In general, I think it would be very helpful if critics of totalist longtermism made it clear what rival view in population ethics they themselves endorse (or what distribution of credences over rival views, if they are morally uncertain). The impression one gets from reading many of these critics is that they assume the problems they raise are unique to totalist longtermism, and that alternative views don’t have different but comparably serious problems. But this assumption can’t be taken for granted, given the known impossibility theorems and other results in population ethics. An argument is needed.
I realize now I interpreted “rights” in moral terms (e.g. deontological terms), when Halstead may have intended it to be interpreted legally. On some rights-based (or contractualist) views, some acts that violate humans’ legal rights to protect nonhuman animals or future people could be morally permissible.
The longtermist could then argue that an analogous argument applies to “other-defence” of future generations.
I agree. I think rights-based (and contractualist) views are usually person-affecting, so while they could in principle endorse coercive action to prevent the violation of rights of future people, preventing someone’s birth would not violate that then non-existent person’s rights, and this is an important distinction to make. Involuntary extinction would plausibly violate many people’s rights, but rights-based (and contractualist) views tend to be anti-aggregative (or at least limit aggregation), so while preventing extinction could be good on such views, it’s not clear it would deserve the kind of priority it gets in EA. See this paper, for example, which I got from one of Torres’ articles and takes a contractualist approach. I think a rights-based approach could treat it similarly.

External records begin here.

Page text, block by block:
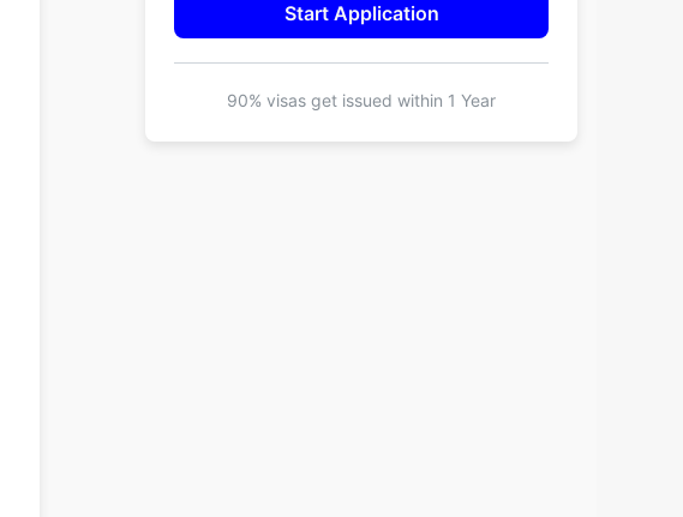
Start Application
90% visas get issued within 1 Year
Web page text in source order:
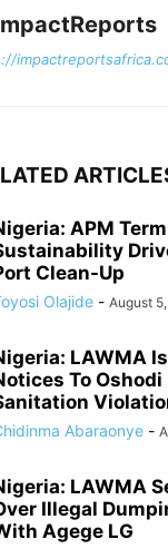
APM
Clean-Up
Olajide - August
LAWMA
To
Abaraonye -
LAWMA
Illegal
Agege LG

It could also be the case that procreation violates the rights of future people pretty generally in practice, and then causing involuntary extinction might not violate rights at all in principle, but I don’t get the impression that this view is common among deontologists and contractualists or people who adopt some deontological or contractualist elements in their views. I don’t know how they would normally respond to this.
Considering “innocent threats” complicates things further, too, and it looks like there’s disagreement over the permissibility of harming innocent threats to prevent harm caused by them.
Separately, note that a similar objection also applies to many forms of non-totalist longtermism. On broad person-affecting views, for instance, the future likely contains an enormous number of future moral patients who will suffer greatly unless we do something about it. So these views could also be objected to on the grounds that they might lead people to cause serious harm in an attempt to prevent that suffering.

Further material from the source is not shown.